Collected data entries
● ● ● ● ● ● ●
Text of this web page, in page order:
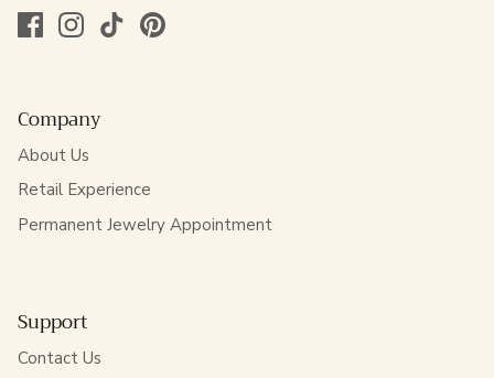
Company
About Us
Retail Experience
Permanent Jewelry Appointment
Support
Contact Us
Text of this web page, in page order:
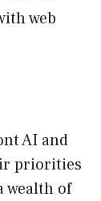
● ● ● ● ● ● ●
ACTION ITEM :: Give the entries again exactly, but skip every image.

SOLUTION ::
Text of this web page, in page order:
Company
About Us
Retail Experience
Permanent Jewelry Appointment
Support
Contact Us
Text of this web page, in page order:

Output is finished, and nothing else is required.